Chronic intestinal disturbances may in part be handed down from above, according to a study published Thursday in Science.
Intestinal pathogens can lurk in the mouth and—at just the right moments—interlope in the gut to help trigger severe, recurring bouts of inflammation, researchers found. The study, based on human and mouse data, suggests that microbes lying low around our choppers may play a role in persistent gastrointestinal conditions such as Crohn’s Disease and ulcerative colitis.
“Our findings suggest that the oral cavity may serve as a reservoir for potential intestinal pathobionts that can exacerbate intestinal disease,” the researchers, led by Koji Atarashi of Keio University School of Medicine, concluded.
Atarashi and colleagues wound up researching mouth microbes after noticing that the fecal microbiome samples of patients with chronic gut troubles tended to have far more oral bacteria than healthy people’s samples. They hypothesized that the oral germs—guzzled in the roughly 1.5 liters of saliva we swallow each day—may intermittently move through the gut and provoke aberrant immune responses and inflammation.

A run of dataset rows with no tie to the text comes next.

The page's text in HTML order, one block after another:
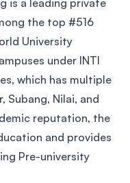
the top #516
University
under INTI
which has multiple
Subang, Nilai, and
reputation, the
and provides
Pre-university
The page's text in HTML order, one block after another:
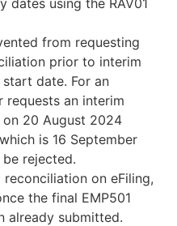
from requesting
prior to interim
date. For an
requests an interim
on 20 August 2024
is 16 September
rejected.
reconciliation on eFiling,
the final EMP501
already submitted.

To test out the theory, the researchers had germ-free mice take in saliva from two patients with Crohn’s disease. Saliva from one patient had no effect on the mice. But saliva from the other did—it caused a raging immune response in the rodents' intestines. The researchers sifted through the bacteria in that saliva sample and found that a drug-resistant Klebsiella pneumoniae strain—2H7 (Kp-2H7)—was behind the immune mayhem.
In subsequent mouse tests, the researchers found that Kp-2H7 couldn’t colonize the intestines of healthy, wild-type mice. But if the researchers fed the rodents antibiotics that Kp-2H7 resisted, the germ could get a foothold in the gut and cause persistent flare-ups of inflammation. Likewise, Kp-2H7 could also cause inflammation in mice genetically engineered to be prone to colitis. Thus, genetics and microbiome-disturbing factors, like antibiotics, played a role in the development of inflammatory conditions, too.

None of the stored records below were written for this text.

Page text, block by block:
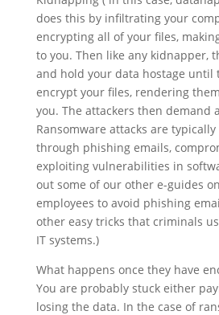
does this by infiltrating your
encrypting all of your files,
to you. Then like any kidnapper,
and hold your data hostage until
encrypt your files, rendering
you. The attackers then demand
Ransomware attacks are
through phishing emails,
exploiting vulnerabilities in
out some of our other e-guides
employees to avoid phishing
other easy tricks that criminals
IT systems.)
What happens once they have
You are probably stuck either
losing the data. In the case of
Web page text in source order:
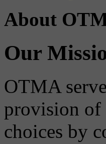
About
Our
OTMA
provision of
choices by
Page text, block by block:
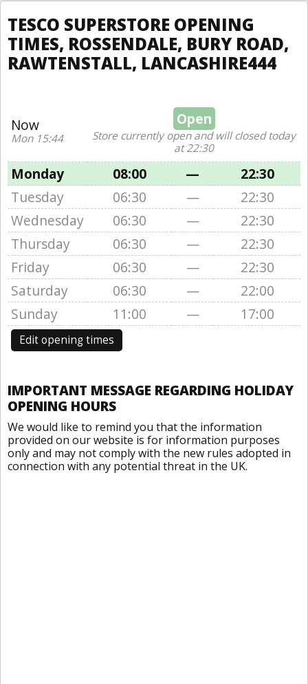
TESCO SUPERSTORE OPENING
TIMES, ROSSENDALE, BURY ROAD,
RAWTENSTALL, LANCASHIRE444
Now
Mon 15:44
Open
Store currently open and will closed today
at 22:30
Monday 08:00 —
22:30
Tuesday
06:30 —
22:30
Wednesday
06:30 —
22:30
Thursday
06:30 —
22:30
Friday
06:30 —
22:30
Saturday
06:30 —
22:00
Sunday
11:00 — 17:00
Edit opening times
IMPORTANT MESSAGE REGARDING HOLIDAY
OPENING HOURS
We would like to remind you that the information
provided on our website is for information purposes
only and may not comply with the new rules adopted in
connection with any potential threat in the UK.

To shore up the results, the researchers repeated the experiment from the beginning. They took more saliva samples, this time from patients with ulcerative colitis, and again gave them to germ-free mice. And they again saw inflammation from some saliva samples and pinned it down to a Klebsiella strain. This time it was Klebsiella aeromobilis 11E12 (Ka-11E12).
Going back to the fecal microbiome samples that started it all, the researchers looked specifically for Klebsiella strains. They found that patients with inflammatory bowel diseases had significantly higher aggregated relative abundance of Klebsiella strains in their poop than that of healthy people.

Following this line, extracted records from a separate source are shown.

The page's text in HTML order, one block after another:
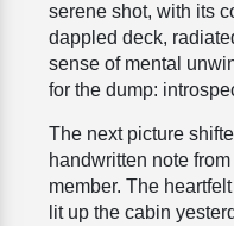
serene shot, with its
dappled deck,
sense of mental
for the dump:
The next picture
handwritten note
member. The
lit up the cabin
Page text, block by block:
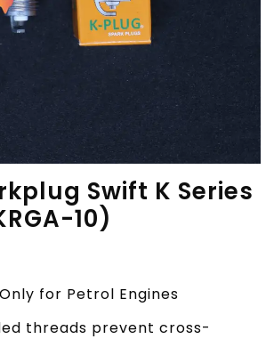
Swift K Series
10)
for Petrol Engines
threads prevent cross-

In an accompanying editorial, immunologist Xuetao Cao of the Chinese Academy of Medical Sciences concluded:
These data strongly indicate the pathogenic role of oral cavity-derived Klebsiella strains in inflammatory diseases, although so far the data are correlative.
The data needs far more work to repeat, verify, and extend the significance of the findings to patients with inflammatory bowel diseases. That said, Cao notes that this preliminary data hints that oral treatments to eject Klebsiella strains from the oral microbiome may have a future in helping to treat such conditions.